# [WORK INSTRUCTIONS]
Only the count is needed. Count the lines below with the word "parts" in them.
◆ ◆ ◆
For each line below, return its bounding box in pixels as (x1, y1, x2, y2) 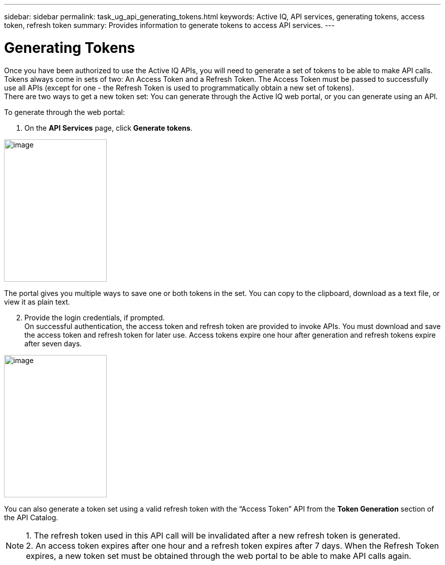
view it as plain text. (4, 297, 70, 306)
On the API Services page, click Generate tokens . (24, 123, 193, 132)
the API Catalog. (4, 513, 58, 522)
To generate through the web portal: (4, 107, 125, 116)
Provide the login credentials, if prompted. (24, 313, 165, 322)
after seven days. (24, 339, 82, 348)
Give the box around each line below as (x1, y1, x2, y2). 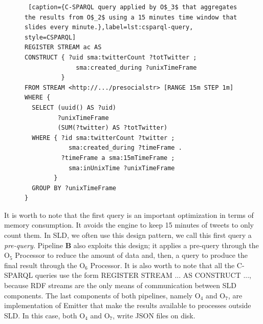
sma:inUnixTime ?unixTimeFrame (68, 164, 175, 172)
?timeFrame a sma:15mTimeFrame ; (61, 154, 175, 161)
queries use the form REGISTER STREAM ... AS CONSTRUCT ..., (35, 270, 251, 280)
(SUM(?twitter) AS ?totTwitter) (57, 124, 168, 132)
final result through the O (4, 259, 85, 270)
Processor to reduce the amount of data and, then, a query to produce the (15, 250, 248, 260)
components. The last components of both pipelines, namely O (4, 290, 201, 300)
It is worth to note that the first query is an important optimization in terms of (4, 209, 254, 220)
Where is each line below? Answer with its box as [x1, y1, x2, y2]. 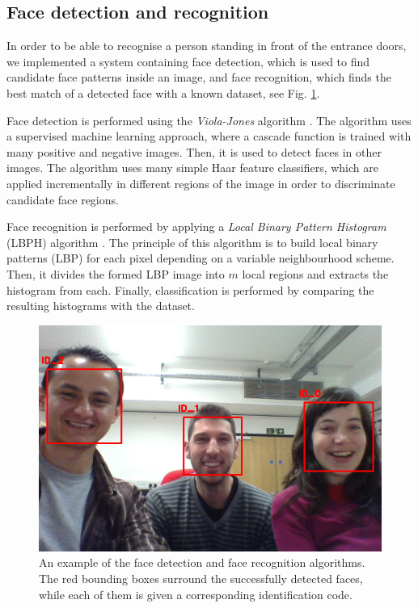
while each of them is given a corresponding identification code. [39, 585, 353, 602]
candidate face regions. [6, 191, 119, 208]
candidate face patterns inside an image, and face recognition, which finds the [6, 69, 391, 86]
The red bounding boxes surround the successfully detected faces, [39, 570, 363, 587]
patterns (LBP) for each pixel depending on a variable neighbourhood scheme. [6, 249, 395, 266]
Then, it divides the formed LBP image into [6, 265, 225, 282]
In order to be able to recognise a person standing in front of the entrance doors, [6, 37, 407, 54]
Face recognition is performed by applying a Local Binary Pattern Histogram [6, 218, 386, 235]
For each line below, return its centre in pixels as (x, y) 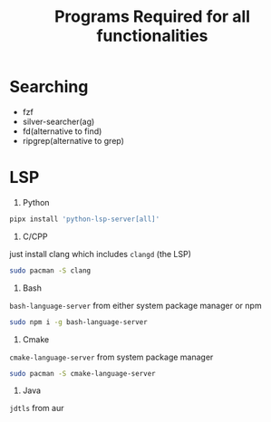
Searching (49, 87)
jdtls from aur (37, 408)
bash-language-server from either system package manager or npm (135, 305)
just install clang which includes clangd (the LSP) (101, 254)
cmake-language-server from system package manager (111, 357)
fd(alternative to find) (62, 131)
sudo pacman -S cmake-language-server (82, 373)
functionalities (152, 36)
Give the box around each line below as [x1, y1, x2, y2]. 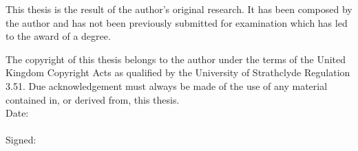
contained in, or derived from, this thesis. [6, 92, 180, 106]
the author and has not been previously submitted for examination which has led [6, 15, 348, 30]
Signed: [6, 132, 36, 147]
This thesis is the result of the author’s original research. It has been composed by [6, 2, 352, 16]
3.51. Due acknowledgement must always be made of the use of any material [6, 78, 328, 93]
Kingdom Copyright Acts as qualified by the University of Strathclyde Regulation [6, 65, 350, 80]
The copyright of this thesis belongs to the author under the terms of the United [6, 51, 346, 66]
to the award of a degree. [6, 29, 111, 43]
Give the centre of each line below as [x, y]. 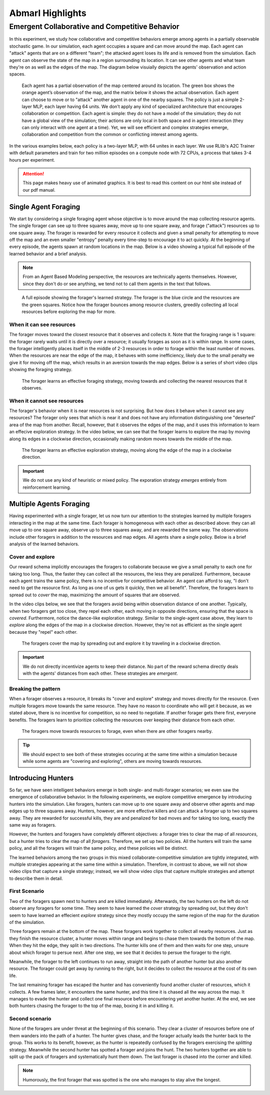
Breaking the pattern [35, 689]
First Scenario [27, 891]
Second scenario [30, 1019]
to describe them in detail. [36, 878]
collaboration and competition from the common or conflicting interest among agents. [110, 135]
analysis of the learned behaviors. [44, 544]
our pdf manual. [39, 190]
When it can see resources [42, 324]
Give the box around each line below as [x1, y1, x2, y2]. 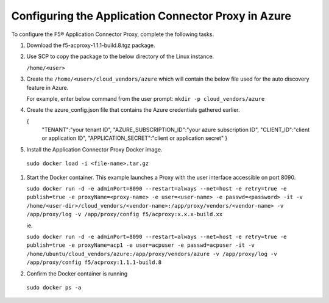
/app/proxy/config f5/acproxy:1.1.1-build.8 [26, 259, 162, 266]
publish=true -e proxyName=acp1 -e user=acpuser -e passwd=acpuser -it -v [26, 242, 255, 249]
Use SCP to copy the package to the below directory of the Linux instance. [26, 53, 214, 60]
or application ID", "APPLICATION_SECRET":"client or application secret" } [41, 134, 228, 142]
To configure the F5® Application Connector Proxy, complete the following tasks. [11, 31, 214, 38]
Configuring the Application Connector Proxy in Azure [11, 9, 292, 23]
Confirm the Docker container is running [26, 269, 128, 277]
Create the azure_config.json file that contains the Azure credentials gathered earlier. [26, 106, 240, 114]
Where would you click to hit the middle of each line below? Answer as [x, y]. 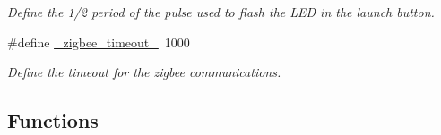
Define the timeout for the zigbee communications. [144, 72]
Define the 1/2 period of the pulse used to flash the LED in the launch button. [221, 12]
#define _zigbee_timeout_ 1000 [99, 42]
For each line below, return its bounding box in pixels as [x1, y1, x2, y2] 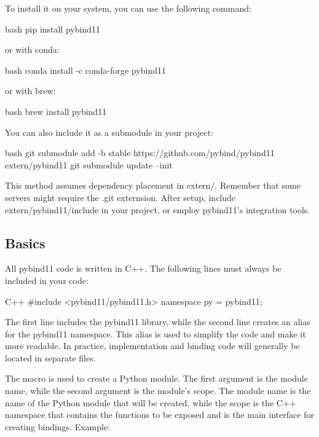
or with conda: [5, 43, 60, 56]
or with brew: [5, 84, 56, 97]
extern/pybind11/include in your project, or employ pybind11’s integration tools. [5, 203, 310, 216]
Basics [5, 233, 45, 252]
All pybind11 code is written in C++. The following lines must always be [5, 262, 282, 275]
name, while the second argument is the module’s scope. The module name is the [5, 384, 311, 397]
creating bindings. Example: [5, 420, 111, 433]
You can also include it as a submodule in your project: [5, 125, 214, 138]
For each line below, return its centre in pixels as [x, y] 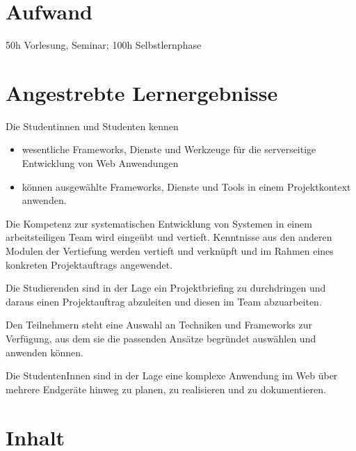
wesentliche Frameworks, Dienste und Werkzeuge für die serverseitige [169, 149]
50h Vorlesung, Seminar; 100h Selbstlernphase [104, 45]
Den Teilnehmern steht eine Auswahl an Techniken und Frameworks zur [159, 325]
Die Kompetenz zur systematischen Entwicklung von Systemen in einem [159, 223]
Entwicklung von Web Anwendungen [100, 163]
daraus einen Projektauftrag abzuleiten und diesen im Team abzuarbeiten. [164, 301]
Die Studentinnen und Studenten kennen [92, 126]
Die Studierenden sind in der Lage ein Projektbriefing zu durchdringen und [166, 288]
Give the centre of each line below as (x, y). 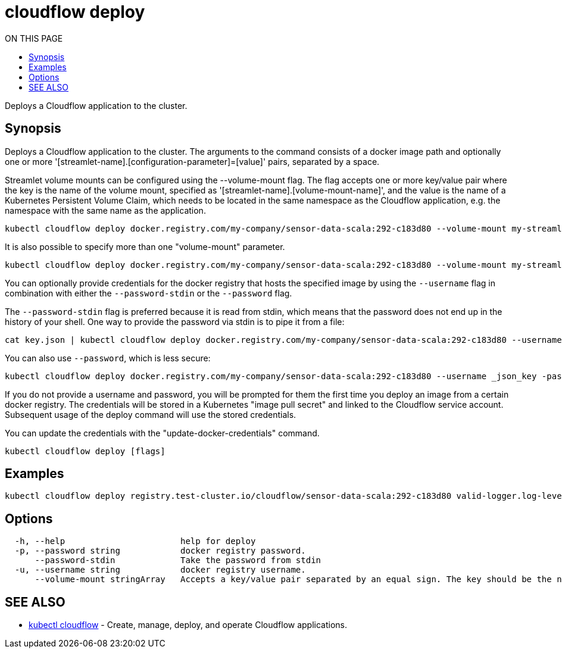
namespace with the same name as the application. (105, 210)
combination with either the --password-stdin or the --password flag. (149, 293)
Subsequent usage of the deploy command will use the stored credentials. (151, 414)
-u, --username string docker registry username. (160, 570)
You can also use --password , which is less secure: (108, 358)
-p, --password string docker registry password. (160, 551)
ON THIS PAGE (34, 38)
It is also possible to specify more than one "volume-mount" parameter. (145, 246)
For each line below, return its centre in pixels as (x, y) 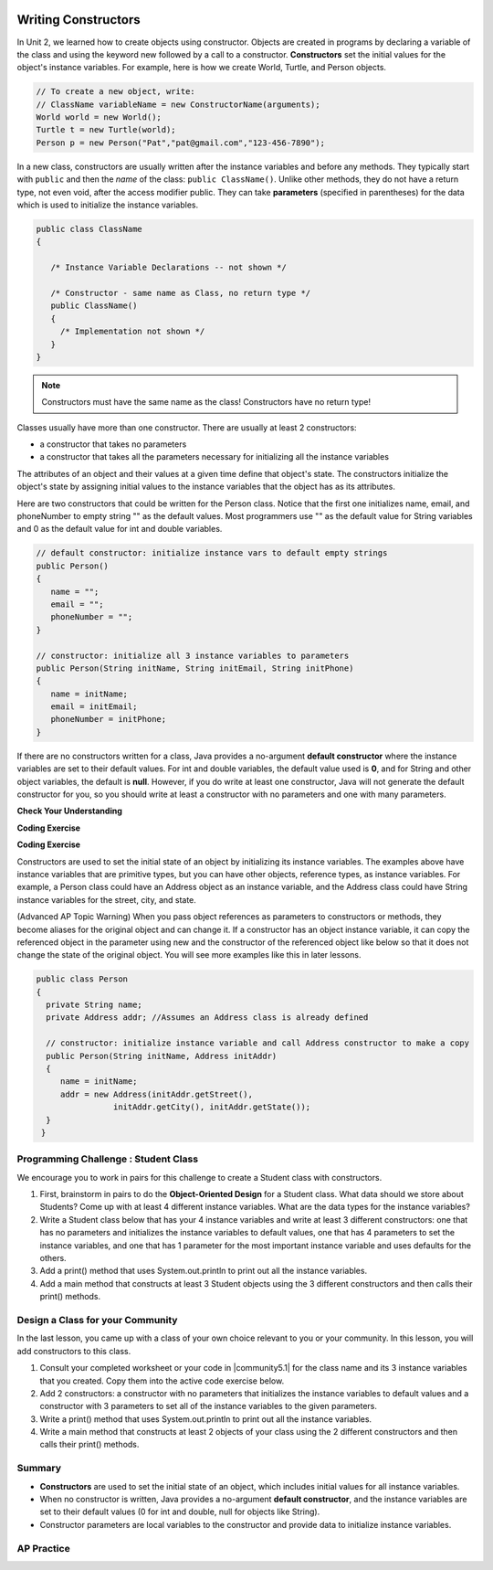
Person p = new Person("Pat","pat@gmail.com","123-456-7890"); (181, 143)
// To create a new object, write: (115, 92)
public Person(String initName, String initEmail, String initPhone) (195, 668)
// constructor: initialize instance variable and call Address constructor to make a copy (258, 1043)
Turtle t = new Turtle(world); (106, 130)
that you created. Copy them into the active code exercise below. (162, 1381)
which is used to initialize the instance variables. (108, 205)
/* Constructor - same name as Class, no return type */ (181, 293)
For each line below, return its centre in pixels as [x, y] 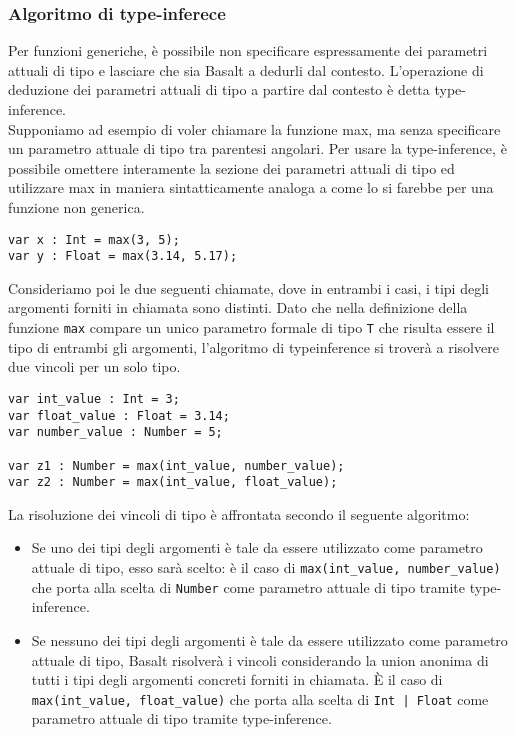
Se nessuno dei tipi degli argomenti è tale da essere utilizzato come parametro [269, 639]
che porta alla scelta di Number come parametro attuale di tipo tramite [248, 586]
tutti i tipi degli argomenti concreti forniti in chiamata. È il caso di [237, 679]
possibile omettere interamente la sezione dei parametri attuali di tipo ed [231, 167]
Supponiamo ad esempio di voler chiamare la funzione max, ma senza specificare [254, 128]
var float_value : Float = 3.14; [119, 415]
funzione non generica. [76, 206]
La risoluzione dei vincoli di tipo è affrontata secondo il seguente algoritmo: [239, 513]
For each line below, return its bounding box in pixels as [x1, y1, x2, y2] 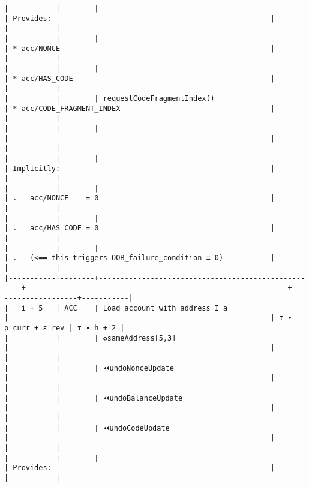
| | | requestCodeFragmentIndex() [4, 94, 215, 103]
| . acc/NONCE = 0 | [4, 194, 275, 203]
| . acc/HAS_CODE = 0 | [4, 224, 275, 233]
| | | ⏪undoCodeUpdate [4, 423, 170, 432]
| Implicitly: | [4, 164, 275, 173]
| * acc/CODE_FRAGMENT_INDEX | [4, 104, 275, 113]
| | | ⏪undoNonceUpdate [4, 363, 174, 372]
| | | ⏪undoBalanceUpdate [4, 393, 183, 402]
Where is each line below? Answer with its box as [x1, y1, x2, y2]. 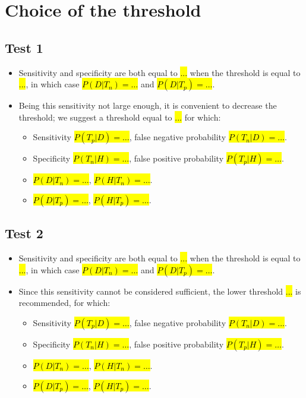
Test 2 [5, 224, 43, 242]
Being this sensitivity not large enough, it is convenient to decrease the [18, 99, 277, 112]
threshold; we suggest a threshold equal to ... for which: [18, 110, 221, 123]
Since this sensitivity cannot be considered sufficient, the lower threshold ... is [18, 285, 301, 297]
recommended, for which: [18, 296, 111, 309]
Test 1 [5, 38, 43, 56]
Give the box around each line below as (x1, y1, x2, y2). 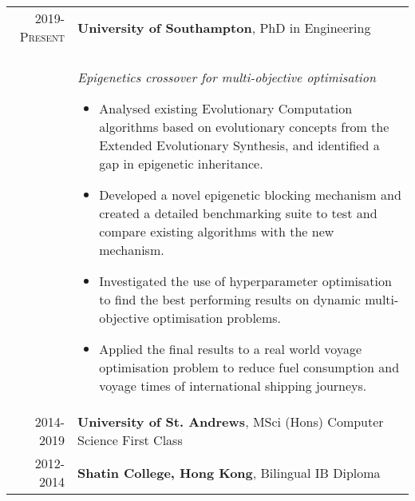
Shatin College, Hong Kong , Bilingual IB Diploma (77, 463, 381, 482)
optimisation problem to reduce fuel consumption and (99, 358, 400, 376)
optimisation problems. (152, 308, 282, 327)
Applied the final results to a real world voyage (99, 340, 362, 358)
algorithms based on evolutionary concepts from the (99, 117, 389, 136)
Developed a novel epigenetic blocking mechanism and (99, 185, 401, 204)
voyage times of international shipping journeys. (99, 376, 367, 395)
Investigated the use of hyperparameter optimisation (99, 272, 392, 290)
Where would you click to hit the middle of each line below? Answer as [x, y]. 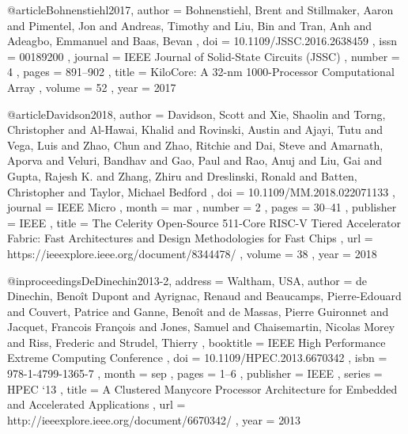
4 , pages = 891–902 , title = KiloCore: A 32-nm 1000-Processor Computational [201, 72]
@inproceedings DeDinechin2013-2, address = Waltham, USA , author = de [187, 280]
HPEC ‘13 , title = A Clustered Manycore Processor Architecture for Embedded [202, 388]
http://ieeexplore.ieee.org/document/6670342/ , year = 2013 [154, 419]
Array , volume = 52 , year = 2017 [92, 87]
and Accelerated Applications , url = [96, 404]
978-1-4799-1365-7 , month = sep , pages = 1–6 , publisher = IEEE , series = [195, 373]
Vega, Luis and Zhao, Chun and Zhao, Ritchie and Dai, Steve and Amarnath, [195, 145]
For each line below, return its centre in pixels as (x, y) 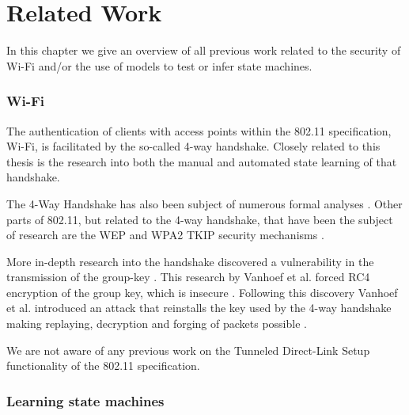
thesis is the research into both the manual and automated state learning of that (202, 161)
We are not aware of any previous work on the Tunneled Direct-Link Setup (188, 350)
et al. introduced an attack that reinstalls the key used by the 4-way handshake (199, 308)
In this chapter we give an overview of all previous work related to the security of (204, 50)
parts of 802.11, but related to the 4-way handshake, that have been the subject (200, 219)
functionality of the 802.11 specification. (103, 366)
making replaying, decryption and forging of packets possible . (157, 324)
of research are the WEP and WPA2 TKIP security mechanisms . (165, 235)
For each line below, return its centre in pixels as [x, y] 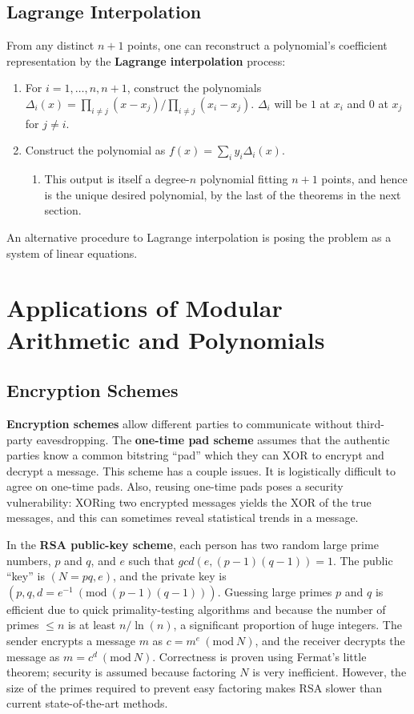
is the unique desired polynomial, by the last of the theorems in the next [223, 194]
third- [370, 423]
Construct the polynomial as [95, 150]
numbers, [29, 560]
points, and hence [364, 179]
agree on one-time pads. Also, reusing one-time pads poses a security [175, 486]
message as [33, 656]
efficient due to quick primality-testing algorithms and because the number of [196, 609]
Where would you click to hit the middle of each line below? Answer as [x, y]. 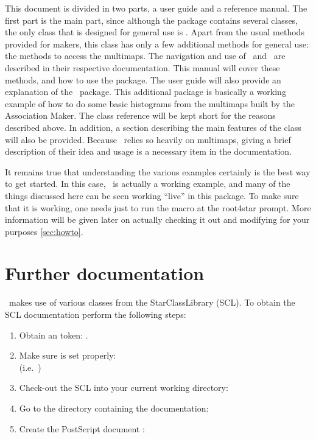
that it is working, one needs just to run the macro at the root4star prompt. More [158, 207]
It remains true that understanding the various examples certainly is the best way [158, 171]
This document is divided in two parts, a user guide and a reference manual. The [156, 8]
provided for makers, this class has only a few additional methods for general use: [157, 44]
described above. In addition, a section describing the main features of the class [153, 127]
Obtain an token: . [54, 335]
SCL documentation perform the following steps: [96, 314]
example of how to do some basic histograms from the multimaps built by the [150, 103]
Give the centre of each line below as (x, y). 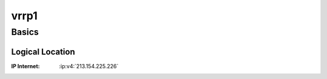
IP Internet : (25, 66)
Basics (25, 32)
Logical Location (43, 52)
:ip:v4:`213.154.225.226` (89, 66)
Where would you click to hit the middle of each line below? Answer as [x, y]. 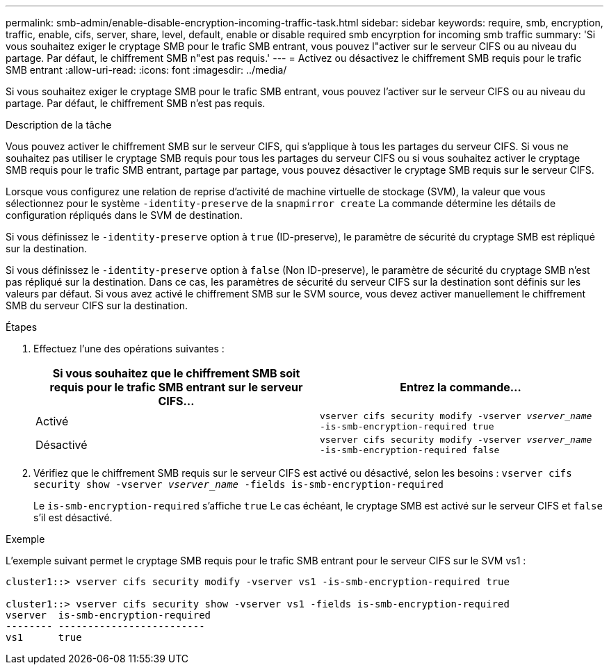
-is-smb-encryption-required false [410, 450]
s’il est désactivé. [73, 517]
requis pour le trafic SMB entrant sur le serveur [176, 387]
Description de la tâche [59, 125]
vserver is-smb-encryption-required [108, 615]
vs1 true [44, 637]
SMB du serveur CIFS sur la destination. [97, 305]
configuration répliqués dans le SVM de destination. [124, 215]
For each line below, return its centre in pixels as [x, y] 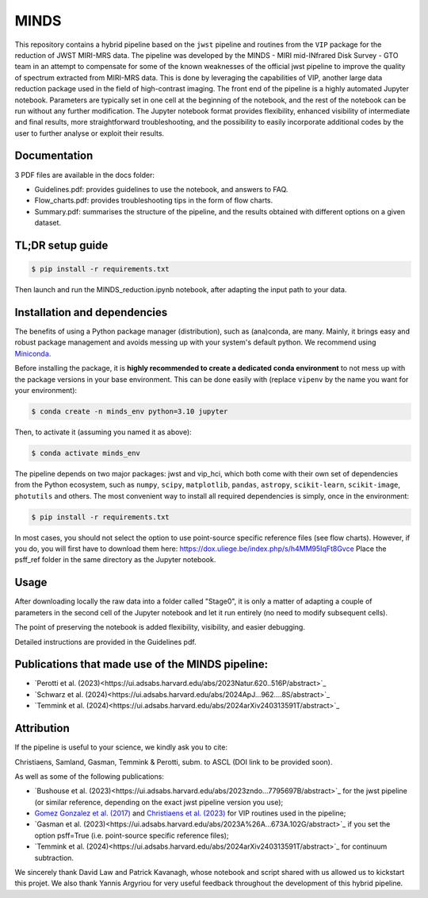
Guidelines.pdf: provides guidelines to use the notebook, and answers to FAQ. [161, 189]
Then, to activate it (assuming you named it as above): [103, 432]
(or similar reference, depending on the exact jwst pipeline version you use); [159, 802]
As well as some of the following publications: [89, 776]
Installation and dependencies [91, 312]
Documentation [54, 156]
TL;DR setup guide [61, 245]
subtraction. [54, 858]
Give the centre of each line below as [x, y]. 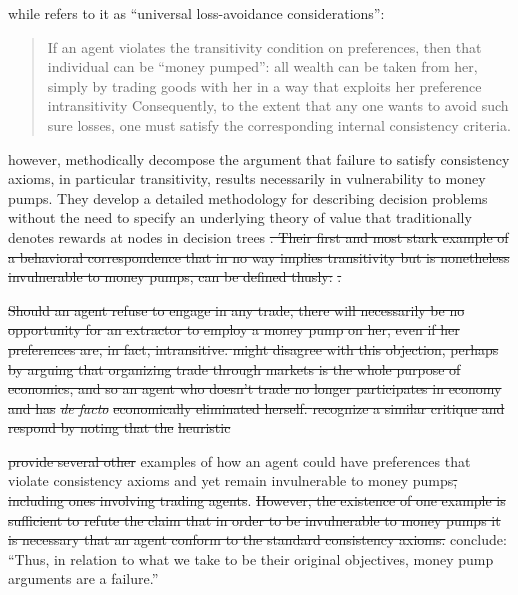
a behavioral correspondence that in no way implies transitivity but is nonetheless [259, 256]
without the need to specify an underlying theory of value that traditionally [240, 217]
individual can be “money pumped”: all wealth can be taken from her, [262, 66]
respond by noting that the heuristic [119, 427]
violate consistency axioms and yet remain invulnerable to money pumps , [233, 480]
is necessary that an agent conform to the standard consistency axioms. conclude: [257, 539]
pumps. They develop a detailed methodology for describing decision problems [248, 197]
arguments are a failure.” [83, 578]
◆ ◆ ◆
# [SOLVED PROBLEM]
2